I have a feeling it's going to be exponentially large but I'm not sure.
Split the problem into two phases: expansion and erasure.
During the expansion phase, each input position $k$ is used as a control to set some output qubits to $f(k)$. Prepare your output qubits into the $|0\rangle$ state. Then, for each input position $k$, for each output position $b$, perform $CNOT_{in(k) \rightarrow out(b)}$ if the $b$ bit in $f(k)$ is set. The hamming-weight-1 property makes this step very convenient, since each individual case has its own dedicated control.
During the erasure phase you have to clear the input qubits by conditioning on the output.
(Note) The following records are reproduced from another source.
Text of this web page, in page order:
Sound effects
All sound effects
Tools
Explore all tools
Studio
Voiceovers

The simplest thing to do is to perform $X_k$ conditioned on the output containing $f(k)$, and do this for each possible $k$. Note that each $f(k)$ must be unique or the operation you're describing wouldn't be unitary.
Once you've finished erasing the inputs, use swap gates to put the outputs where they're supposed to be.
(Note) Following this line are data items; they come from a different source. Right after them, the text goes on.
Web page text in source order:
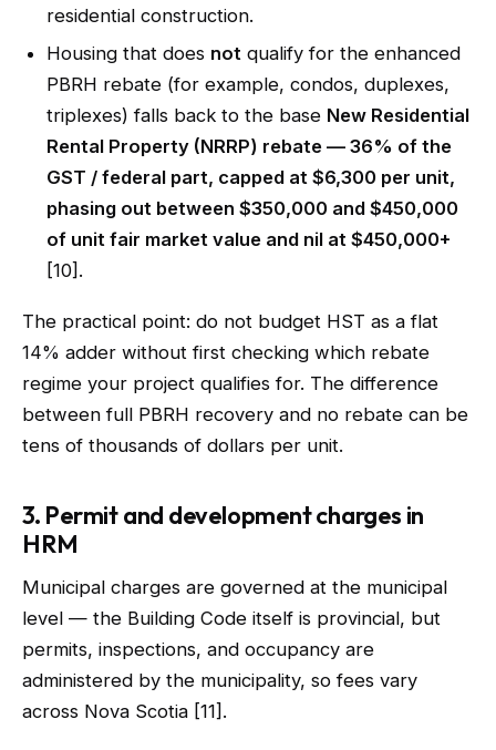
residential construction.
Housing that does not qualify for the enhanced
PBRH rebate (for example, condos, duplexes,
triplexes) falls back to the base New Residential
Rental Property (NRRP) rebate — 36% of the
GST / federal part, capped at $6,300 per unit,
phasing out between $350,000 and $450,000
of unit fair market value and nil at $450,000+
[10].
The practical point: do not budget HST as a flat
14% adder without first checking which rebate
regime your project qualifies for. The difference
between full PBRH recovery and no rebate can be
tens of thousands of dollars per unit.
3. Permit and development charges in
HRM
Municipal charges are governed at the municipal
level — the Building Code itself is provincial, but
permits, inspections, and occupancy are
administered by the municipality, so fees vary
across Nova Scotia [11].
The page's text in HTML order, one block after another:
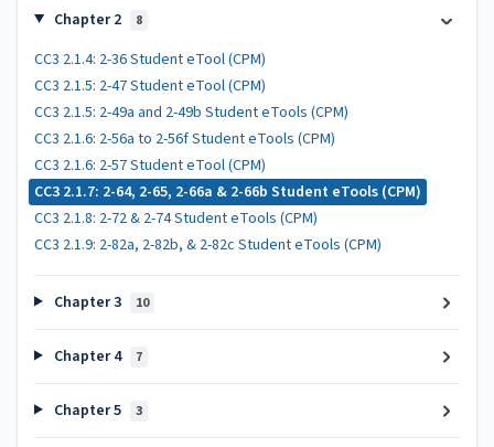
Chapter 2 8
CC3 2.1.4: 2-36 Student eTool (CPM)
CC3 2.1.5: 2-47 Student eTool (CPM)
CC3 2.1.5: 2-49a and 2-49b Student eTools (CPM)
CC3 2.1.6: 2-56a to 2-56f Student eTools (CPM)
CC3 2.1.6: 2-57 Student eTool (CPM)
CC3 2.1.7: 2-64, 2-65, 2-66a & 2-66b Student eTools (CPM)
CC3 2.1.8: 2-72 & 2-74 Student eTools (CPM)
CC3 2.1.9: 2-82a, 2-82b, & 2-82c Student eTools (CPM)
Chapter 3 10
Chapter 4 7
Chapter 5 3
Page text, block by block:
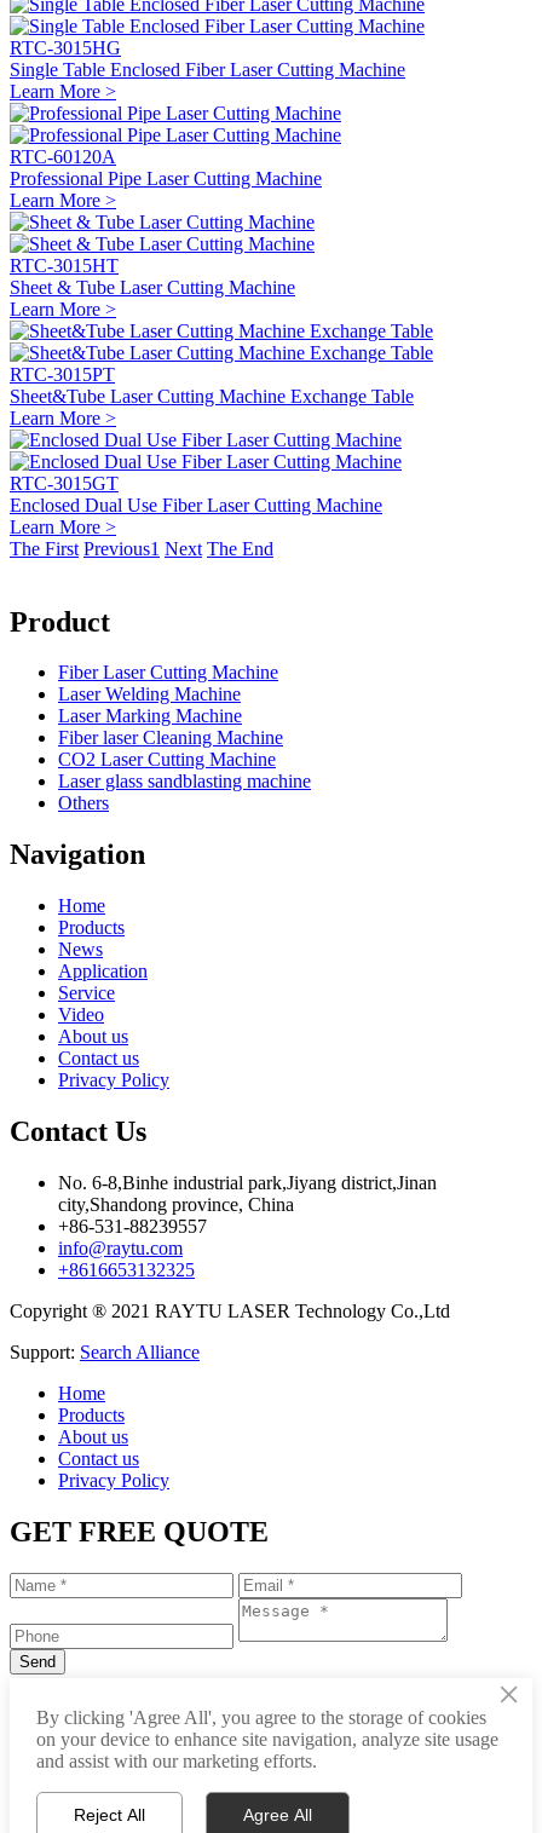
RTC-3015HG
Single Table Enclosed Fiber Laser Cutting Machine
Learn More >
RTC-60120A
Professional Pipe Laser Cutting Machine
Learn More >
RTC-3015HT
Sheet & Tube Laser Cutting Machine
Learn More >
RTC-3015PT
Sheet&Tube Laser Cutting Machine Exchange Table
Learn More >
RTC-3015GT
Enclosed Dual Use Fiber Laser Cutting Machine
Learn More >
The First Previous1 Next The End
Product
Fiber Laser Cutting Machine
Laser Welding Machine
Laser Marking Machine
Fiber laser Cleaning Machine
CO2 Laser Cutting Machine
Laser glass sandblasting machine
Others
Navigation
Home
Products
News
Application
Service
Video
About us
Contact us
Privacy Policy
Contact Us
No. 6-8,Binhe industrial park,Jiyang district,Jinan
city,Shandong province, China
+86-531-88239557
info@raytu.com
+8616653132325
Copyright ® 2021 RAYTU LASER Technology Co.,Ltd
Support: Search Alliance
Home
Products
About us
Contact us
Privacy Policy
GET FREE QUOTE
info@raytu.com
Whatsapp Product Center About Raytu
×
By clicking 'Agree All', you agree to the storage of cookies
on your device to enhance site navigation, analyze site usage
and assist with our marketing efforts.
Reject All Agree All

You can often make the erasure phase more efficient by using knowledge about $f$. For example, there may be some bits that you don't have to condition on or certain multi-bit expressions that you can compute once and then reuse several times.
I have a feeling it's going to be exponentially large but I'm not sure.
The gate count is at most $O(nm)$ where $n$ is the number of input qubits and $m$ is the number of output qubits.